→ GOAL OF THE EXERCISE: The answer should hold only the lines from the one containing "Finally, you need to decide on a budget" through the one containing "mutagenic, toxic to reproduction, or of" in the entries below, copied exactly, without pictures.
== Segment start ==
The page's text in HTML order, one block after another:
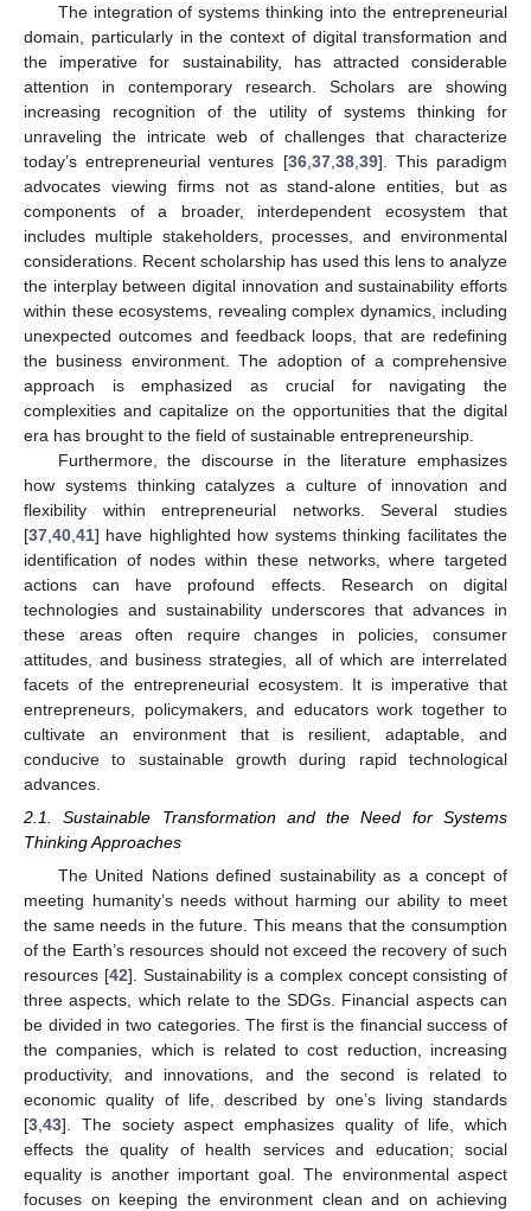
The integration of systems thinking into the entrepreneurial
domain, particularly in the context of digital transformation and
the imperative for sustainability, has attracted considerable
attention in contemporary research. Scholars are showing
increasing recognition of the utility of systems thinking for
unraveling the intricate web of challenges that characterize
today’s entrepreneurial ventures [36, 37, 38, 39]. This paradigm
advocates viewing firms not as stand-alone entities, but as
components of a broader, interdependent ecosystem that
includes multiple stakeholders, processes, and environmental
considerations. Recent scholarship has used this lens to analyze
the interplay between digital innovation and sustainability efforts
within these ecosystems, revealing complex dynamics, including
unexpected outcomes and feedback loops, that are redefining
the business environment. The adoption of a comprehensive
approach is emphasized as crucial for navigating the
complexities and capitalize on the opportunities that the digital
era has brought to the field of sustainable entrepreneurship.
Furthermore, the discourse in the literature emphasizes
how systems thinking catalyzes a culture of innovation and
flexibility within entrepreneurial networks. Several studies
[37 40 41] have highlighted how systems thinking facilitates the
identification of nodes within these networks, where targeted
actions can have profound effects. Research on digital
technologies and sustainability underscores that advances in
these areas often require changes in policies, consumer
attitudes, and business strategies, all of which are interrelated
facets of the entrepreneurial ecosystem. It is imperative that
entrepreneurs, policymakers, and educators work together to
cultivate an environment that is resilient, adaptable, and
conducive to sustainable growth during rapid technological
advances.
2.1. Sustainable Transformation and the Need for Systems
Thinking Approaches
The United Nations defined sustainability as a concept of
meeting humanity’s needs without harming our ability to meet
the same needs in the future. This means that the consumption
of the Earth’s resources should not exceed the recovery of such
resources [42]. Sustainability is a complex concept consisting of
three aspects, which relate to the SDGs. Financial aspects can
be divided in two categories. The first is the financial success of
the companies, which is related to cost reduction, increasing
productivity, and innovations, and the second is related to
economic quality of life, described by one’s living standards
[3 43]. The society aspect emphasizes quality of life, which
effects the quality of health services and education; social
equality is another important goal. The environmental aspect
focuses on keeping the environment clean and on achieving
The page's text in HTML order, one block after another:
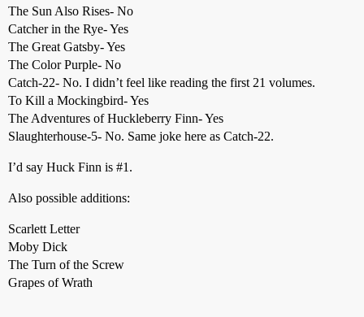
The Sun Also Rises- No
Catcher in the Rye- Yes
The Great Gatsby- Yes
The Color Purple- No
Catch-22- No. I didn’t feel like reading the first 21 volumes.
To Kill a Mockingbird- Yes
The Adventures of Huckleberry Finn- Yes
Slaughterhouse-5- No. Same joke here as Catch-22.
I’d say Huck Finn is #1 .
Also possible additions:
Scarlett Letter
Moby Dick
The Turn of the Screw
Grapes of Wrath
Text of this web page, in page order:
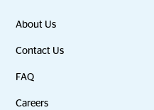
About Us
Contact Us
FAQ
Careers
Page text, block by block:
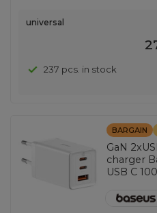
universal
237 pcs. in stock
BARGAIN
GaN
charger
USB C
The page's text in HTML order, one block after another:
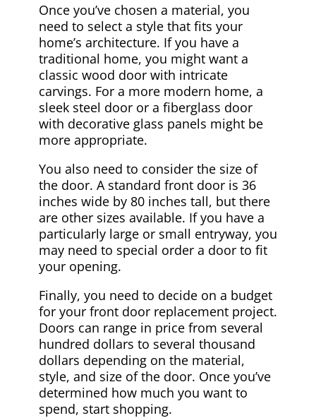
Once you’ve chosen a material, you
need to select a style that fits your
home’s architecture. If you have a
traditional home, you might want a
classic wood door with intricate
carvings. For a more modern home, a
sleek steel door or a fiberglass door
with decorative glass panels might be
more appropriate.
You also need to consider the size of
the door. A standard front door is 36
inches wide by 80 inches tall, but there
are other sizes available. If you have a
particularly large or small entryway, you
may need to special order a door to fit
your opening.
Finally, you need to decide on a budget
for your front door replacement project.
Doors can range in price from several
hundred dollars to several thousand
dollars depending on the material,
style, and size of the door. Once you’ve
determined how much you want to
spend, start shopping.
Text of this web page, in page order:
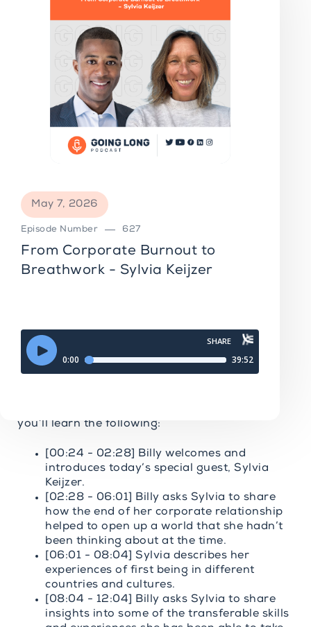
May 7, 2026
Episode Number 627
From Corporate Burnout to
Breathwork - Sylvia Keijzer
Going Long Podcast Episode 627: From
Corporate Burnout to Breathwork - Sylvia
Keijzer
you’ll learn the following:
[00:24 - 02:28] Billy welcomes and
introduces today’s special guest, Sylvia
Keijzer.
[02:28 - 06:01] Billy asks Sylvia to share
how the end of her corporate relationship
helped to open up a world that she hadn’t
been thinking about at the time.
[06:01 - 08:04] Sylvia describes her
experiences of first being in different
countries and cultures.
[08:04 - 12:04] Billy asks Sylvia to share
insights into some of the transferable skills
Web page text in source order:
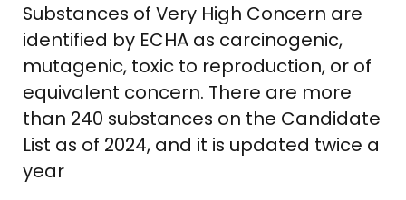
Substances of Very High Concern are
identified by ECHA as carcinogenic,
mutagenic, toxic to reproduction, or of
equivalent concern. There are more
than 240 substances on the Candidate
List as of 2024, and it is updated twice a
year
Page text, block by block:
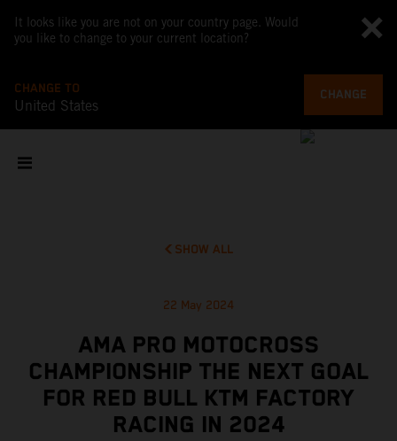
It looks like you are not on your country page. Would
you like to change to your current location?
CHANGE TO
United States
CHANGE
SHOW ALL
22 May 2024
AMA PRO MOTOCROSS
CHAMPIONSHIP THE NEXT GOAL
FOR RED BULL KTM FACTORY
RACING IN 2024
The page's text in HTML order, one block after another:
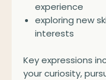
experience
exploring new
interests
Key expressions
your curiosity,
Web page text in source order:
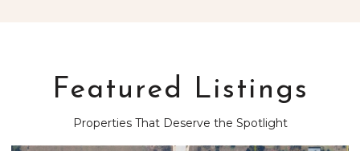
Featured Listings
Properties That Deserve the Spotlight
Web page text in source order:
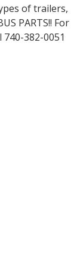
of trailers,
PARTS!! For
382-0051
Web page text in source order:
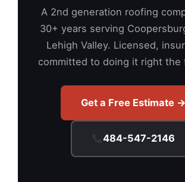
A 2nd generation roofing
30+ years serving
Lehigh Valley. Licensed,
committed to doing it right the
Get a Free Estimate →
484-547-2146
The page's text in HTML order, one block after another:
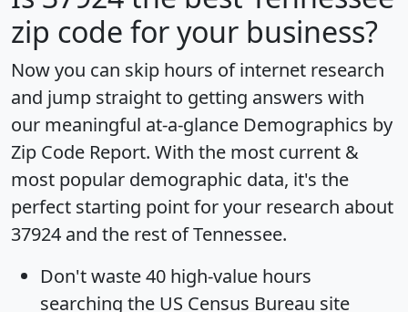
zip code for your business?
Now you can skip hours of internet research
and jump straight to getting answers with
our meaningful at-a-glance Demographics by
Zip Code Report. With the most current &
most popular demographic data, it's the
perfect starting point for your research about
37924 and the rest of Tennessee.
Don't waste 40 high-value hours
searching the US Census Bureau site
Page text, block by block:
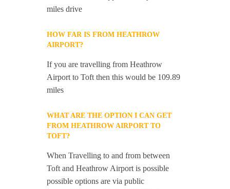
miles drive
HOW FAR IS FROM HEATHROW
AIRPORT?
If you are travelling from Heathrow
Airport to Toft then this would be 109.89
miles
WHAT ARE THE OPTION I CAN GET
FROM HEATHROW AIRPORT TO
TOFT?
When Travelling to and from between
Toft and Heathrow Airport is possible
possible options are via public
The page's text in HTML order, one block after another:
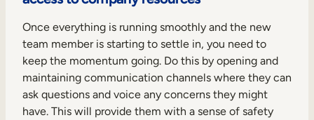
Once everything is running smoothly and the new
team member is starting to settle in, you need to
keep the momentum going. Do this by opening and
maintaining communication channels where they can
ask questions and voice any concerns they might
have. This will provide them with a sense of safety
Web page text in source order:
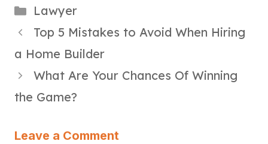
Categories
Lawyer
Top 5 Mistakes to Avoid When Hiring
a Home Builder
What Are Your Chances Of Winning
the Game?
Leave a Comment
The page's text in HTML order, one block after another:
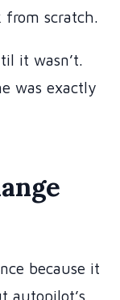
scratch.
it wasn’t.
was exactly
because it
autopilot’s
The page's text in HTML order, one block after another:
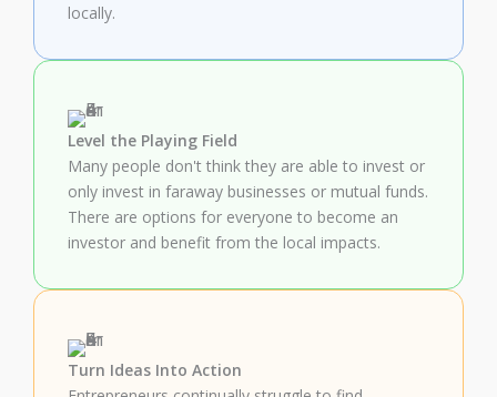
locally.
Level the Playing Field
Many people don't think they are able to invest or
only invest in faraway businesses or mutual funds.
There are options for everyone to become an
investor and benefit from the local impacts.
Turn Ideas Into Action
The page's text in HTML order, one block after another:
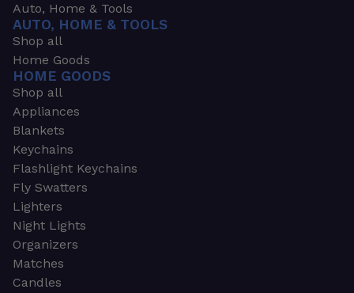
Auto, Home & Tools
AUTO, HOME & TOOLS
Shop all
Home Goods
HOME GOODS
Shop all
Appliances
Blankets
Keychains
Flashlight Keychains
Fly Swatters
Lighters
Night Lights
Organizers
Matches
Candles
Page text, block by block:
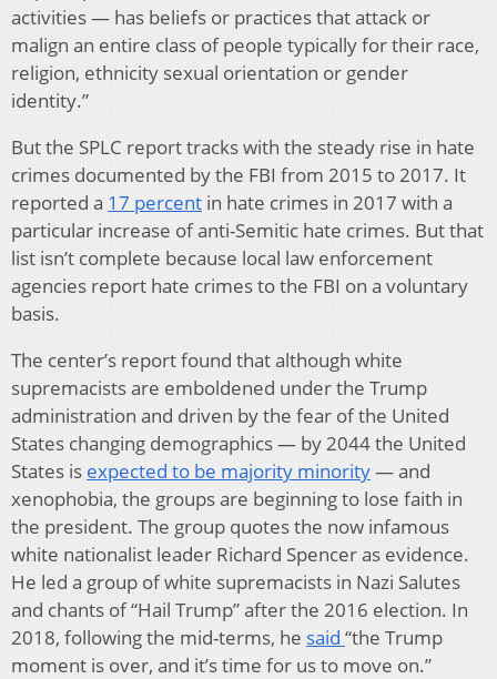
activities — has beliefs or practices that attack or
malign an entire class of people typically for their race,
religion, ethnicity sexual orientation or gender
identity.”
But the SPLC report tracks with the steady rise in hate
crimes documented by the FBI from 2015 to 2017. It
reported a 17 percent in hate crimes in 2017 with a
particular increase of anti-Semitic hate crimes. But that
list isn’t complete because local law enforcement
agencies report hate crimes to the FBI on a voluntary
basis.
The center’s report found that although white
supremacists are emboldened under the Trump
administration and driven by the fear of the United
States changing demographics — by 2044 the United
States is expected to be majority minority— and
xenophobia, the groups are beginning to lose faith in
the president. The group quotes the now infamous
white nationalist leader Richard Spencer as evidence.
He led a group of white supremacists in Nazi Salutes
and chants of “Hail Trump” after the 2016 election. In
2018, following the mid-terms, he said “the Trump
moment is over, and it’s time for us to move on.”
== Segment end ==
→ THE ANSWER:
Finally, you need to decide on a budget
for your front door replacement project.
Doors can range in price from several
hundred dollars to several thousand
dollars depending on the material,
style, and size of the door. Once you’ve
determined how much you want to
spend, start shopping.
Text of this web page, in page order:
May 7, 2026
Episode Number 627
From Corporate Burnout to
Breathwork - Sylvia Keijzer
Going Long Podcast Episode 627: From
Corporate Burnout to Breathwork - Sylvia
Keijzer
you’ll learn the following:
[00:24 - 02:28] Billy welcomes and
introduces today’s special guest, Sylvia
Keijzer.
[02:28 - 06:01] Billy asks Sylvia to share
how the end of her corporate relationship
helped to open up a world that she hadn’t
been thinking about at the time.
[06:01 - 08:04] Sylvia describes her
experiences of first being in different
countries and cultures.
[08:04 - 12:04] Billy asks Sylvia to share
insights into some of the transferable skills
Web page text in source order:
Substances of Very High Concern are
identified by ECHA as carcinogenic,
mutagenic, toxic to reproduction, or of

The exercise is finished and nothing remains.